The conference also highlighted how minority women are already organising to change these structures from within. Organisations such as MENŐK in Hungary and the RMDSZ Women’s Organisation in Romania presented long-term work on leadership training, mentoring, community-based programmes and campaigns against violence. Their experiences show that strong women’s organisations, backed by political will and resources, can have a concrete impact: more women in local councils, more women in party leadership and legal reforms that address violence and discrimination. For many participants, these examples confirmed that change is possible, but requires strategic, long-term investment rather than isolated projects.

In a final workshop, the participants worked on practical measures to increase the participation and visibility of minority women in politics and public life. They agreed that the first precondition for any engagement is that women feel safe, secure and personally independent, legally, socially and economically. Beyond that, they identified tools that can be adapted in different contexts: training-of-trainers programmes and structured course networks, stronger links between minority women’s organisations across borders, after-school programmes for teenagers in minority communities, outreach in rural areas, political cafés and role-model meetings, and targeted training in public speaking and media work. Initiatives were seen as most effective when they are based on concrete needs and interests and when equality is embedded in everyday professional and community work rather than treated as a niche topic.

Digitalisation and social media were described as a key battlefield for the coming years.

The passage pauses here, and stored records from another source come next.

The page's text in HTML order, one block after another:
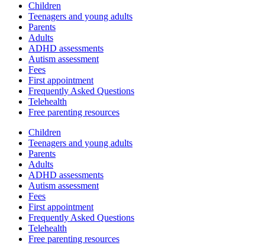
Children
Teenagers and young adults
Parents
Adults
ADHD assessments
Autism assessment
Fees
First appointment
Frequently Asked Questions
Telehealth
Free parenting resources
Children
Teenagers and young adults
Parents
Adults
ADHD assessments
Autism assessment
Fees
First appointment
Frequently Asked Questions
Telehealth
Free parenting resources

The participants expressed concern about online misogyny and anti-gender movements that shape attitudes, including among young people in minority communities, but also pointed to the potential of digital tools for awareness-raising, networking and education if minority women have the necessary skills and support. Early democratic and gender equality education for girls from national minorities, in schools and through non-formal education, was seen as crucial for building sustainable participation and leadership.

A thematic visit to the exhibition “Heavy Fabric. Women – Traditional Costume – Life Stories” at the Museum of Ethnography in Budapest added a cultural layer to the discussions, showing how women’s roles and identities have changed over time and how they are reflected in material culture. Throughout the three days, the conference combined input from European institutions and experts with concrete experiences from minority communities, bringing together standards, data, policies and grassroots practices.

For FUEN and the Women of Minorities project, the outcome of the conference is both a mandate and a roadmap. The analyses, examples and proposals collected in Budapest will serve as a reference for future activities. The next step is to translate them into concrete actions in cooperation with member organisations, women’s networks and institutional partners at local, national and European level. The aim is clear: that women belonging to national minorities are not only present in political and public life, but able to influence decisions and shape the future of their communities on an equal footing.